_What to produce_
A word-for-word repetition of the records beneath this task is the expected answer.

_Extracted records_

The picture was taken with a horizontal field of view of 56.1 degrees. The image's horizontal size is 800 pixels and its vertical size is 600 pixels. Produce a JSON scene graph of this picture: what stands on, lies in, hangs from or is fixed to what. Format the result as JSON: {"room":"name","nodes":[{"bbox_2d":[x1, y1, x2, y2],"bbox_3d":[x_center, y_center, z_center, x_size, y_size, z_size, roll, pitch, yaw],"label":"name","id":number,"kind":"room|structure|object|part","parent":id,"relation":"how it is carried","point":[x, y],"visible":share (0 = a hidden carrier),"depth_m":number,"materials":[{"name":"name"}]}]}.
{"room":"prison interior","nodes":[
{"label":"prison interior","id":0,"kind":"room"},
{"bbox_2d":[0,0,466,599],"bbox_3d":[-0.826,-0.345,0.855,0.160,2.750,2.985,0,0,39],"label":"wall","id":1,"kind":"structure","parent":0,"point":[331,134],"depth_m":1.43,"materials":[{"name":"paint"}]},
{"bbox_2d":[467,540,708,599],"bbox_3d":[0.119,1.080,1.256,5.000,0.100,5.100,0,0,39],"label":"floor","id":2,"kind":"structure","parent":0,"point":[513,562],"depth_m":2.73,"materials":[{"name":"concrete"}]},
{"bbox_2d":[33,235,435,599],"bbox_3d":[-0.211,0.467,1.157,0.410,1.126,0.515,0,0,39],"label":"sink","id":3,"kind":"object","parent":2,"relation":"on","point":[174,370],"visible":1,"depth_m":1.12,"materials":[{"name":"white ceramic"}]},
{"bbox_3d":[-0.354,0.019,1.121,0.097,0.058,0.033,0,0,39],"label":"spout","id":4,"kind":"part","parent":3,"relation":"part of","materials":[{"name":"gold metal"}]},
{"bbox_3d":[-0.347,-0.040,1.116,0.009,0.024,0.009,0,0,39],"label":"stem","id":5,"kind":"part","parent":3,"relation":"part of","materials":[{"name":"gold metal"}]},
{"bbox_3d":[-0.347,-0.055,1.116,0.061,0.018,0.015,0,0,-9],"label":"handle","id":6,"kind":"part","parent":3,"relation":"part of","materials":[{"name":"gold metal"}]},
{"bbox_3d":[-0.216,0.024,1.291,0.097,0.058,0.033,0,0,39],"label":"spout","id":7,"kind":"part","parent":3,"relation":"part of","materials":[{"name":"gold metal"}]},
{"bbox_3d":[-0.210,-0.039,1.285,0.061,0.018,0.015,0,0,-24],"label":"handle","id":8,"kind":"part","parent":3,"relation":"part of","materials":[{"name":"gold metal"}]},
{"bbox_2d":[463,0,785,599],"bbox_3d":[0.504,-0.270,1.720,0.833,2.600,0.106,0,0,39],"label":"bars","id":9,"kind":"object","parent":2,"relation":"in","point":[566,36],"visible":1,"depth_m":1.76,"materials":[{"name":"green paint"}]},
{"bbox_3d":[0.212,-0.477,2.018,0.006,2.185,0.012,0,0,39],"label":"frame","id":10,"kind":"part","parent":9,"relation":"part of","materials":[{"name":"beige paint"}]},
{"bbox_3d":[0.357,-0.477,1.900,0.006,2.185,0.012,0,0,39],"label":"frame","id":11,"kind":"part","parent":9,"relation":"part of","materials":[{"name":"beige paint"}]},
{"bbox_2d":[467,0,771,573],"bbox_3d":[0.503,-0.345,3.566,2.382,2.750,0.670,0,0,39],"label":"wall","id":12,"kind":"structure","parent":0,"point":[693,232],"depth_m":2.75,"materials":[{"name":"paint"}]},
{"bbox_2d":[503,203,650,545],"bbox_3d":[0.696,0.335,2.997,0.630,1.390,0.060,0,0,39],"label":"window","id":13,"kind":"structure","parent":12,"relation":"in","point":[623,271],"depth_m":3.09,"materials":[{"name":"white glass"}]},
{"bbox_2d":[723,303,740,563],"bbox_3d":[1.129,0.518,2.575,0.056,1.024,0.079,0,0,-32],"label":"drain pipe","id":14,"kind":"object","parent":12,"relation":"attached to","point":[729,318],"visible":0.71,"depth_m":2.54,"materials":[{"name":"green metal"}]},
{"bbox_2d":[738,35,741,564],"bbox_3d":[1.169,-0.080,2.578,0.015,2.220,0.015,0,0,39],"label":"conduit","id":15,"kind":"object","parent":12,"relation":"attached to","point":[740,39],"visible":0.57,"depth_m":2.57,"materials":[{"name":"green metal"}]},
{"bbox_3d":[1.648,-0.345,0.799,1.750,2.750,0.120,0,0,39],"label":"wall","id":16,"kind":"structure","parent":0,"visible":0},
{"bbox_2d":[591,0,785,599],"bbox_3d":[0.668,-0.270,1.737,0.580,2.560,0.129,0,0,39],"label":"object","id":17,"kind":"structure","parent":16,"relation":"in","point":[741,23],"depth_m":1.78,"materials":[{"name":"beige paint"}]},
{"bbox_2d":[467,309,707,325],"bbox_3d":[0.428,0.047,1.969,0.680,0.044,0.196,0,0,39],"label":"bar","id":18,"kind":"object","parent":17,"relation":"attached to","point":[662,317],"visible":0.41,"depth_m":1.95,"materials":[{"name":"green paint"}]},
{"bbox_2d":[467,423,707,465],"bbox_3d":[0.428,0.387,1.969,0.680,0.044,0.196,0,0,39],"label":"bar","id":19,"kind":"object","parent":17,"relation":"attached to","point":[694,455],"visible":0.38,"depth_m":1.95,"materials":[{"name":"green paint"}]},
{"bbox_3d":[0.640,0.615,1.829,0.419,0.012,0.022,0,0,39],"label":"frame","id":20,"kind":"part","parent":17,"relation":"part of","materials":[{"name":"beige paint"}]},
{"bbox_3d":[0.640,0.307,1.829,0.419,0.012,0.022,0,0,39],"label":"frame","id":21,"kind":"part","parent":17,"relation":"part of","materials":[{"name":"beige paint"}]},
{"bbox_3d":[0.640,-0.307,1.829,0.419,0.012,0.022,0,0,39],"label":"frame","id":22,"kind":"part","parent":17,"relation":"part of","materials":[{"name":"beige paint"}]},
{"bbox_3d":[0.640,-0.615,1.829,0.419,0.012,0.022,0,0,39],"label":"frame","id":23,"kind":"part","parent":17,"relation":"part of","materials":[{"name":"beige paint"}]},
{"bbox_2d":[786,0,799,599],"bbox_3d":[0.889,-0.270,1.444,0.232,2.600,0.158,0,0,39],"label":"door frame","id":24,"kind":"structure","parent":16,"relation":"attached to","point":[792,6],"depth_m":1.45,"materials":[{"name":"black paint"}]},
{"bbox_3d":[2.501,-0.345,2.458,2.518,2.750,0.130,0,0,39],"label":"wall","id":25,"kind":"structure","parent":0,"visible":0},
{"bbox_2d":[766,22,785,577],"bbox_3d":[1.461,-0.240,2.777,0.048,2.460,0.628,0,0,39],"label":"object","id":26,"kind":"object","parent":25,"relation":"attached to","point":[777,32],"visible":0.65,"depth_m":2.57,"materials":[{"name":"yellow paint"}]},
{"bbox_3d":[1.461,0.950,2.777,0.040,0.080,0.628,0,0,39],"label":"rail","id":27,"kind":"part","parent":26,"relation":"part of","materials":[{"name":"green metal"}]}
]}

_Your response_
The picture was taken with a horizontal field of view of 56.1 degrees. The image's horizontal size is 800 pixels and its vertical size is 600 pixels. Produce a JSON scene graph of this picture: what stands on, lies in, hangs from or is fixed to what. Format the result as JSON: {"room":"name","nodes":[{"bbox_2d":[x1, y1, x2, y2],"bbox_3d":[x_center, y_center, z_center, x_size, y_size, z_size, roll, pitch, yaw],"label":"name","id":number,"kind":"room|structure|object|part","parent":id,"relation":"how it is carried","point":[x, y],"visible":share (0 = a hidden carrier),"depth_m":number,"materials":[{"name":"name"}]}]}.
{"room":"prison interior","nodes":[
{"label":"prison interior","id":0,"kind":"room"},
{"bbox_2d":[0,0,466,599],"bbox_3d":[-0.826,-0.345,0.855,0.160,2.750,2.985,0,0,39],"label":"wall","id":1,"kind":"structure","parent":0,"point":[331,134],"depth_m":1.43,"materials":[{"name":"paint"}]},
{"bbox_2d":[467,540,708,599],"bbox_3d":[0.119,1.080,1.256,5.000,0.100,5.100,0,0,39],"label":"floor","id":2,"kind":"structure","parent":0,"point":[513,562],"depth_m":2.73,"materials":[{"name":"concrete"}]},
{"bbox_2d":[33,235,435,599],"bbox_3d":[-0.211,0.467,1.157,0.410,1.126,0.515,0,0,39],"label":"sink","id":3,"kind":"object","parent":2,"relation":"on","point":[174,370],"visible":1,"depth_m":1.12,"materials":[{"name":"white ceramic"}]},
{"bbox_3d":[-0.354,0.019,1.121,0.097,0.058,0.033,0,0,39],"label":"spout","id":4,"kind":"part","parent":3,"relation":"part of","materials":[{"name":"gold metal"}]},
{"bbox_3d":[-0.347,-0.040,1.116,0.009,0.024,0.009,0,0,39],"label":"stem","id":5,"kind":"part","parent":3,"relation":"part of","materials":[{"name":"gold metal"}]},
{"bbox_3d":[-0.347,-0.055,1.116,0.061,0.018,0.015,0,0,-9],"label":"handle","id":6,"kind":"part","parent":3,"relation":"part of","materials":[{"name":"gold metal"}]},
{"bbox_3d":[-0.216,0.024,1.291,0.097,0.058,0.033,0,0,39],"label":"spout","id":7,"kind":"part","parent":3,"relation":"part of","materials":[{"name":"gold metal"}]},
{"bbox_3d":[-0.210,-0.039,1.285,0.061,0.018,0.015,0,0,-24],"label":"handle","id":8,"kind":"part","parent":3,"relation":"part of","materials":[{"name":"gold metal"}]},
{"bbox_2d":[463,0,785,599],"bbox_3d":[0.504,-0.270,1.720,0.833,2.600,0.106,0,0,39],"label":"bars","id":9,"kind":"object","parent":2,"relation":"in","point":[566,36],"visible":1,"depth_m":1.76,"materials":[{"name":"green paint"}]},
{"bbox_3d":[0.212,-0.477,2.018,0.006,2.185,0.012,0,0,39],"label":"frame","id":10,"kind":"part","parent":9,"relation":"part of","materials":[{"name":"beige paint"}]},
{"bbox_3d":[0.357,-0.477,1.900,0.006,2.185,0.012,0,0,39],"label":"frame","id":11,"kind":"part","parent":9,"relation":"part of","materials":[{"name":"beige paint"}]},
{"bbox_2d":[467,0,771,573],"bbox_3d":[0.503,-0.345,3.566,2.382,2.750,0.670,0,0,39],"label":"wall","id":12,"kind":"structure","parent":0,"point":[693,232],"depth_m":2.75,"materials":[{"name":"paint"}]},
{"bbox_2d":[503,203,650,545],"bbox_3d":[0.696,0.335,2.997,0.630,1.390,0.060,0,0,39],"label":"window","id":13,"kind":"structure","parent":12,"relation":"in","point":[623,271],"depth_m":3.09,"materials":[{"name":"white glass"}]},
{"bbox_2d":[723,303,740,563],"bbox_3d":[1.129,0.518,2.575,0.056,1.024,0.079,0,0,-32],"label":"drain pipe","id":14,"kind":"object","parent":12,"relation":"attached to","point":[729,318],"visible":0.71,"depth_m":2.54,"materials":[{"name":"green metal"}]},
{"bbox_2d":[738,35,741,564],"bbox_3d":[1.169,-0.080,2.578,0.015,2.220,0.015,0,0,39],"label":"conduit","id":15,"kind":"object","parent":12,"relation":"attached to","point":[740,39],"visible":0.57,"depth_m":2.57,"materials":[{"name":"green metal"}]},
{"bbox_3d":[1.648,-0.345,0.799,1.750,2.750,0.120,0,0,39],"label":"wall","id":16,"kind":"structure","parent":0,"visible":0},
{"bbox_2d":[591,0,785,599],"bbox_3d":[0.668,-0.270,1.737,0.580,2.560,0.129,0,0,39],"label":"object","id":17,"kind":"structure","parent":16,"relation":"in","point":[741,23],"depth_m":1.78,"materials":[{"name":"beige paint"}]},
{"bbox_2d":[467,309,707,325],"bbox_3d":[0.428,0.047,1.969,0.680,0.044,0.196,0,0,39],"label":"bar","id":18,"kind":"object","parent":17,"relation":"attached to","point":[662,317],"visible":0.41,"depth_m":1.95,"materials":[{"name":"green paint"}]},
{"bbox_2d":[467,423,707,465],"bbox_3d":[0.428,0.387,1.969,0.680,0.044,0.196,0,0,39],"label":"bar","id":19,"kind":"object","parent":17,"relation":"attached to","point":[694,455],"visible":0.38,"depth_m":1.95,"materials":[{"name":"green paint"}]},
{"bbox_3d":[0.640,0.615,1.829,0.419,0.012,0.022,0,0,39],"label":"frame","id":20,"kind":"part","parent":17,"relation":"part of","materials":[{"name":"beige paint"}]},
{"bbox_3d":[0.640,0.307,1.829,0.419,0.012,0.022,0,0,39],"label":"frame","id":21,"kind":"part","parent":17,"relation":"part of","materials":[{"name":"beige paint"}]},
{"bbox_3d":[0.640,-0.307,1.829,0.419,0.012,0.022,0,0,39],"label":"frame","id":22,"kind":"part","parent":17,"relation":"part of","materials":[{"name":"beige paint"}]},
{"bbox_3d":[0.640,-0.615,1.829,0.419,0.012,0.022,0,0,39],"label":"frame","id":23,"kind":"part","parent":17,"relation":"part of","materials":[{"name":"beige paint"}]},
{"bbox_2d":[786,0,799,599],"bbox_3d":[0.889,-0.270,1.444,0.232,2.600,0.158,0,0,39],"label":"door frame","id":24,"kind":"structure","parent":16,"relation":"attached to","point":[792,6],"depth_m":1.45,"materials":[{"name":"black paint"}]},
{"bbox_3d":[2.501,-0.345,2.458,2.518,2.750,0.130,0,0,39],"label":"wall","id":25,"kind":"structure","parent":0,"visible":0},
{"bbox_2d":[766,22,785,577],"bbox_3d":[1.461,-0.240,2.777,0.048,2.460,0.628,0,0,39],"label":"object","id":26,"kind":"object","parent":25,"relation":"attached to","point":[777,32],"visible":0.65,"depth_m":2.57,"materials":[{"name":"yellow paint"}]},
{"bbox_3d":[1.461,0.950,2.777,0.040,0.080,0.628,0,0,39],"label":"rail","id":27,"kind":"part","parent":26,"relation":"part of","materials":[{"name":"green metal"}]}
]}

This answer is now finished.